Destino compartido.
Durante muchos años ahorré todo lo que pude para poder realizar el sueño de mi vida, tener mi propio negocio.
El día que lo logré, fue uno de los días más felices.
Al fin era la propietaria de una panadería, como la que habían tenido mis padres y que tuvieron que vender por distintas circunstancias.
De ellos aprendí todo lo que se de repostería y el resto lo haría un viejo amigo panadero de oficio.
No era una panadería de lujo, simplemente era una panadería de barrio, pero me sentía orgullosa de ella. Lo tenía todo planificado, el pan que no se vendiera se podría aprovechar para hacer pan rallado así no tendría pérdidas, lo único que no podía aprovechar eran los bizcochos, pero haciendo menor cantidad, según el día, no sobrarían y si sobraban los repartiría entre los indigentes del barrio. Así fui ganando clientela día a día, lo único que me molestaba era que en la esquina del negocio se amontonaba mucha gente, pero no era por la panadería, aunque muchos de ellos eran clientes. Con el tiempo me enteré del motivo de esta aglomeración de gente, una boca de drogas estaba justo allí, en un pasadizo que llevaba a sus clientes a uno de los apartamentos que había en el fondo del edificio y que tenía salida hacia otra calle.
Eso era lo malo, lo bueno, por lo menos para mí era que las personas que llegaban en sus flamantes coches, se habían acostumbrado a venir a la panadería a comprar mis facturas.
A los pocos días de haber abierto el negocio, poco antes de cerrar, un hombre entró al local, cuando fui a atenderlo se me acercó y me pidió si tendría alguna moneda para ayudarlo.
De más está decir que ese fue un gran susto, no lo esperaba, pero me repuse, saqué del bolsillo del delantal unas monedas y lo mismo hizo mi compañero y se las dimos. El hombre agradeció y al retirarse se detuvo en la puerta para decirnos que estuviéramos tranquilos que mientras él viviera en el barrio, nadie entraría a robarnos, estaba muy agradecido por aquellas monedas y diciendo esto se retiró.
Nunca había pasado por una situación igual y no sabía si estar contenta o asustada.
Lo habíamos bautizado, el hombre de las monedas y de vez en cuando aparecía, no todos los días, a veces nada más, le dábamos unas pocas monedas y se retiraba. Un día me enteré que era ladrón, todos lo conocían, no era mala persona, pero ese era su oficio y como no solía robar en el barrio a nadie le importaba, había estado preso muchas veces, pero siempre volvía, tenía mujer y dos hijos chicos los cuales jugaban en la puerta de la panadería y a los que solía darles los bizcochos sobrantes del día.
Cierta vez, hablando con mi compañero comentamos que hacía varios meses que no veíamos al hombre de las monedas y esto nos extrañó, pero luego nos olvidamos, sus hijos tampoco jugaban más en la vereda hasta que un día apareció y me atreví a preguntarle el motivo por el cual no lo habíamos visto durante tantos meses a lo que me contestó simplemente que había estado preso.

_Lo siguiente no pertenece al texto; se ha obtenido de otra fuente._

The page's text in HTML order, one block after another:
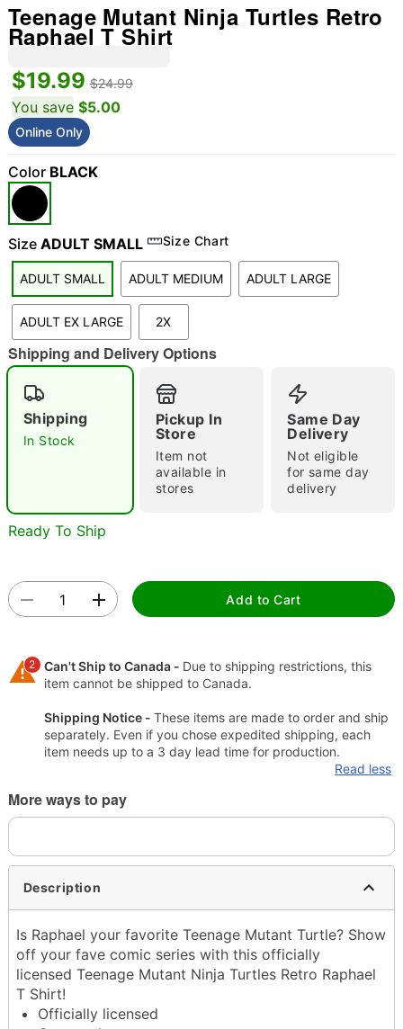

Casi sin querer inicié una conversación con aquel hombre de cara curtida por la vida y de mirada furtiva. Esta vez le pregunté por qué no cambiaba de vida y él simplemente me contestó que sus padres eran ladrones, su mujer también y que sus hijos también lo serían y se retiró como lo hiciera antes, sin despedirse y dejándome con una sensación de angustia e impotencia pensando en aquellos chiquillos que no tenían culpa de haber nacido donde nacieron y que su destino ya por ese hecho estaba marcado.
Al día siguiente lo volví a ver en la calle tratando de que sus hijos entraran a la casa, nunca conocí a la mujer, luego supe que estaba presa en la cárcel de mujeres y que los niños cuando no estaban sus padres se quedaban en la casa de la abuela paterna. Aquél fue un día trágico para todos, la policía rodeó el edificio en busca de pasta base y otras drogas y el hombre de las monedas tratando de proteger a sus hijos respondió disparando contra los policías y matando a uno de ellos, el compañero también disparó y no sólo el hombre de las monedas cayó, sino que uno de los hijos, el menor también recibió una bala que terminó con su vida mientras el hermano inmóvil junto al cuerpecito inerte, miraba sin ver.
Hoy puedo verlo por las calles, con la mirada perdida, tirado en la calle donde dormía invierno y verano con el cuerpo de un viejo el rostro indefinido y con la muerte rondándole a sus quince años. Había compartido el destino con su familia y sin remedio esperaba su propio fin.